**What to produce**
Please repeat the lines below, exactly and only, from the one that holds "predicted for the" through the one that holds "Find PID using Port 3000 [5, 29, 132, 42]".

*** Opening of Extracted records ***

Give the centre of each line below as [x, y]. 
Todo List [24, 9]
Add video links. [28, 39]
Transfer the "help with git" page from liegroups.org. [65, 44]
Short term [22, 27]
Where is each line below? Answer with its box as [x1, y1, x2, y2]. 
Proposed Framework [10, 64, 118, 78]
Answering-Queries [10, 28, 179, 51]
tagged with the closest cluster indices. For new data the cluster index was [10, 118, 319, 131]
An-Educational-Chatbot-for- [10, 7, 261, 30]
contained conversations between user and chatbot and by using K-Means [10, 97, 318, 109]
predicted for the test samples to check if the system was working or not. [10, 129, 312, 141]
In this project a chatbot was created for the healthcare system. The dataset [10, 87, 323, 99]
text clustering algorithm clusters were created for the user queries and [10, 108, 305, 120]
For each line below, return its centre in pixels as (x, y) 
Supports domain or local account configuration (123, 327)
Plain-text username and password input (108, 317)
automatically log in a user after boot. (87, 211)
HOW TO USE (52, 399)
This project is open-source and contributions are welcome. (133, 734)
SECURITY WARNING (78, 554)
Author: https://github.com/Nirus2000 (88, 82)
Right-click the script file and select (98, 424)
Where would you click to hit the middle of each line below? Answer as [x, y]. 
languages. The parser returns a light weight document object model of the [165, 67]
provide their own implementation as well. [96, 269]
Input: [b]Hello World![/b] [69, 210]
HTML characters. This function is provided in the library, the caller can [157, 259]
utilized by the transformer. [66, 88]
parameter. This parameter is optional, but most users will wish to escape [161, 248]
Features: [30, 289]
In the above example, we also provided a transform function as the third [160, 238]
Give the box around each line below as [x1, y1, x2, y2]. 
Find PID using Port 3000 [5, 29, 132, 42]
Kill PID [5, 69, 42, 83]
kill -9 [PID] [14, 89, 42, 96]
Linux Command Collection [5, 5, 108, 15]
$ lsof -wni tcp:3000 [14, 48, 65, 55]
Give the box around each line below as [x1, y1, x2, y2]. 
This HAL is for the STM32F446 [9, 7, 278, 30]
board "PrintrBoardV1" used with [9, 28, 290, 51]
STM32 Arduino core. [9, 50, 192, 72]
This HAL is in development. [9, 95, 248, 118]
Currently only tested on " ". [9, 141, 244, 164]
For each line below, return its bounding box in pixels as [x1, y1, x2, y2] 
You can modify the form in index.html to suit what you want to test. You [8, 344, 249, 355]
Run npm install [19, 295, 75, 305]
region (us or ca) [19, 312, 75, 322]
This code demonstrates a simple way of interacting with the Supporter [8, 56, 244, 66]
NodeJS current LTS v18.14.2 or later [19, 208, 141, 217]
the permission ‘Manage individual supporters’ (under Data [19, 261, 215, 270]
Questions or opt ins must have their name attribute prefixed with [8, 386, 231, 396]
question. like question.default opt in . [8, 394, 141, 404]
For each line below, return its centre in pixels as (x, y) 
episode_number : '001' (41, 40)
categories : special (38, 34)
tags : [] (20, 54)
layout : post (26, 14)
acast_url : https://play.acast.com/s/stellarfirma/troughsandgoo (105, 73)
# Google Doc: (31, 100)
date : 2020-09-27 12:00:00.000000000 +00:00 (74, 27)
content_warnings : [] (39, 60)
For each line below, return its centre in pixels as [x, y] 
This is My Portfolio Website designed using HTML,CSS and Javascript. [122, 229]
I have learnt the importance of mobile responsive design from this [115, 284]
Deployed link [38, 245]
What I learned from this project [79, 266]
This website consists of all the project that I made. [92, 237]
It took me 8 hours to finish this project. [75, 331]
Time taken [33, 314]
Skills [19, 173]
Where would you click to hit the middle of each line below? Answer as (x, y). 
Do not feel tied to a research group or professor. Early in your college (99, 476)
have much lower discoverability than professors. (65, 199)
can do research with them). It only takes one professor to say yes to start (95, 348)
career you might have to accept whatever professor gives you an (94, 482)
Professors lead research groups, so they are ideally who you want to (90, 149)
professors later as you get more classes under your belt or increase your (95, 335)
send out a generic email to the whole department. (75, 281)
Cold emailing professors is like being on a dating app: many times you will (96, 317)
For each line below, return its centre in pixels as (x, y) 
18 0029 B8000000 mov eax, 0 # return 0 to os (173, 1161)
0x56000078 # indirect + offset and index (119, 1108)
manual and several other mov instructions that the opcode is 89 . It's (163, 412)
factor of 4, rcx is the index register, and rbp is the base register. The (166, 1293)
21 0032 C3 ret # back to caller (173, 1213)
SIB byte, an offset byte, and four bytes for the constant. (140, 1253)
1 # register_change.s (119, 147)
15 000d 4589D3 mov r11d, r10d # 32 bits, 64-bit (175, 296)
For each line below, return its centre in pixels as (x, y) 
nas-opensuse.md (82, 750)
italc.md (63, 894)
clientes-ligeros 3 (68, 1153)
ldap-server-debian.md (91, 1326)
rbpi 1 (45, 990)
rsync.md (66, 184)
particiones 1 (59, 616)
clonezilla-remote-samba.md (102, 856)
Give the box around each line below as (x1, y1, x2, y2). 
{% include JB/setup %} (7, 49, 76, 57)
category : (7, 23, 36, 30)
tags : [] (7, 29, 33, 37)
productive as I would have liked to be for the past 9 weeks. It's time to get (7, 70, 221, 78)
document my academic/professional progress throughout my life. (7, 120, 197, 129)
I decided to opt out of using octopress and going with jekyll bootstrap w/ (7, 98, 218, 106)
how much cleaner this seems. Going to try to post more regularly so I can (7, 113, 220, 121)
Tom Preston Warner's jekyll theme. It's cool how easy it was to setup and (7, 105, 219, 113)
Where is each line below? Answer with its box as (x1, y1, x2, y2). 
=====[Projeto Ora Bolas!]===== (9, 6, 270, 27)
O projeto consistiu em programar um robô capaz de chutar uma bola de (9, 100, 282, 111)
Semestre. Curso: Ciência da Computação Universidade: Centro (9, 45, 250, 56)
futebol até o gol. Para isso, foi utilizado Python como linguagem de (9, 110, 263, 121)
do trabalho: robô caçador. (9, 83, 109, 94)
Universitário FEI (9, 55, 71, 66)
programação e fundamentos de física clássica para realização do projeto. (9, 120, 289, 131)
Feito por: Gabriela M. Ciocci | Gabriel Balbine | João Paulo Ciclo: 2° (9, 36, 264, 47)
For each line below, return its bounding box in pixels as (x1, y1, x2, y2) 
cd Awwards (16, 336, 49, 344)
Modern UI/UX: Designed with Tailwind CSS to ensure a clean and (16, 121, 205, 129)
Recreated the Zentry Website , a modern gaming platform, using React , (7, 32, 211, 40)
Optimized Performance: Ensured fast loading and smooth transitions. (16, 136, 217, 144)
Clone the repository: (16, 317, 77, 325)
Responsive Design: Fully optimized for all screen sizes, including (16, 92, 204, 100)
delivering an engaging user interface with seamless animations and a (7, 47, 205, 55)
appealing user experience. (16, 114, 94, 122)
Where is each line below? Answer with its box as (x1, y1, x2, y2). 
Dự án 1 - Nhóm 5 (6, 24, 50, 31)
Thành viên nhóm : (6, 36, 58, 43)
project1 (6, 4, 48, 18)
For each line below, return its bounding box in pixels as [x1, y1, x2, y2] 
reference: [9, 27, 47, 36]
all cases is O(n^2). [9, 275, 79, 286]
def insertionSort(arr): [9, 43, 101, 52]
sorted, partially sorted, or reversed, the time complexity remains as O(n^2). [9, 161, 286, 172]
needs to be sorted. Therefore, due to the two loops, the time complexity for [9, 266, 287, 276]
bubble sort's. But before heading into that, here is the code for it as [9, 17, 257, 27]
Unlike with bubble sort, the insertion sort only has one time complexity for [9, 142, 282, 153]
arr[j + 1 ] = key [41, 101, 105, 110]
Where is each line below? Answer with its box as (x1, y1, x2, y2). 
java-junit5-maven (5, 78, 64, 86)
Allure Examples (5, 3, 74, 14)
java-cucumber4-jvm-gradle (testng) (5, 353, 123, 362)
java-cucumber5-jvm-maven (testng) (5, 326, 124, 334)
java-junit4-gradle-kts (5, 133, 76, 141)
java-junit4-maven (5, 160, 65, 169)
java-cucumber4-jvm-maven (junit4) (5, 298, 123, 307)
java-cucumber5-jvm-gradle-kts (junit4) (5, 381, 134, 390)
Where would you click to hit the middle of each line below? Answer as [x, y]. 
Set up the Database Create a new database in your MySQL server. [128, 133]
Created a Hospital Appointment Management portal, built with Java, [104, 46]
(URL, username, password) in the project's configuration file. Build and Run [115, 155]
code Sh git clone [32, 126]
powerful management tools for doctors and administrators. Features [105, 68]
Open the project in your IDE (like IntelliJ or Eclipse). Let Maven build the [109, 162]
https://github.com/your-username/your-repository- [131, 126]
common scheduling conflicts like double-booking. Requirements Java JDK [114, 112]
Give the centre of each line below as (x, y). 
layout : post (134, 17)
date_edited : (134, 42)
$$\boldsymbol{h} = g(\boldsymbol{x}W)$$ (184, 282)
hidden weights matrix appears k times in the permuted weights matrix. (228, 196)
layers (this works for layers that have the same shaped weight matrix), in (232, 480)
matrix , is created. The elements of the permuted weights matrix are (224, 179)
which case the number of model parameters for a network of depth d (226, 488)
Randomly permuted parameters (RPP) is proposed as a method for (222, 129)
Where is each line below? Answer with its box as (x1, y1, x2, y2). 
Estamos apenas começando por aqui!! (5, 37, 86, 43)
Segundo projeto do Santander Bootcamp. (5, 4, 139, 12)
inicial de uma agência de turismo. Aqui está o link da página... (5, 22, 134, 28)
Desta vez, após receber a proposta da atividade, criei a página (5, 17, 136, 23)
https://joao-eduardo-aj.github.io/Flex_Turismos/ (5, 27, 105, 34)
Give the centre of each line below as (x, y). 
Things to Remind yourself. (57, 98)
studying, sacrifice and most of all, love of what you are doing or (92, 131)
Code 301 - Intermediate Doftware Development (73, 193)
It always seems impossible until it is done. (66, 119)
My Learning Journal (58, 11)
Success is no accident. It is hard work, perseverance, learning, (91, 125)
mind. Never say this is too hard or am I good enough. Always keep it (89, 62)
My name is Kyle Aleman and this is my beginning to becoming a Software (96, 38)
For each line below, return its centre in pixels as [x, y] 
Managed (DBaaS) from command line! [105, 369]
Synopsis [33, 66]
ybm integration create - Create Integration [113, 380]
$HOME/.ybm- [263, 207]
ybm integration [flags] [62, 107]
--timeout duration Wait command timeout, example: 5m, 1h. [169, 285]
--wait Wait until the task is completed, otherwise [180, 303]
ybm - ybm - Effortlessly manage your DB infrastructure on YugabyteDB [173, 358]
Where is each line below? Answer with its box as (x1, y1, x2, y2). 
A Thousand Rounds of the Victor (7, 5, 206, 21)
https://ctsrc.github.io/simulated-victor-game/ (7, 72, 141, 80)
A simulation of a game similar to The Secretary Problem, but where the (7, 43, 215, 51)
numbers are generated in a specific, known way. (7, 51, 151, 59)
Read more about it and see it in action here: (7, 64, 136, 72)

*** Close of Extracted records ***

**Written answer**
predicted for the test samples to check if the system was working or not. [10, 129, 312, 141]
In this project a chatbot was created for the healthcare system. The dataset [10, 87, 323, 99]
text clustering algorithm clusters were created for the user queries and [10, 108, 305, 120]
For each line below, return its centre in pixels as (x, y) 
Supports domain or local account configuration (123, 327)
Plain-text username and password input (108, 317)
automatically log in a user after boot. (87, 211)
HOW TO USE (52, 399)
This project is open-source and contributions are welcome. (133, 734)
SECURITY WARNING (78, 554)
Author: https://github.com/Nirus2000 (88, 82)
Right-click the script file and select (98, 424)
Where would you click to hit the middle of each line below? Answer as [x, y]. 
languages. The parser returns a light weight document object model of the [165, 67]
provide their own implementation as well. [96, 269]
Input: [b]Hello World![/b] [69, 210]
HTML characters. This function is provided in the library, the caller can [157, 259]
utilized by the transformer. [66, 88]
parameter. This parameter is optional, but most users will wish to escape [161, 248]
Features: [30, 289]
In the above example, we also provided a transform function as the third [160, 238]
Give the box around each line below as [x1, y1, x2, y2]. 
Find PID using Port 3000 [5, 29, 132, 42]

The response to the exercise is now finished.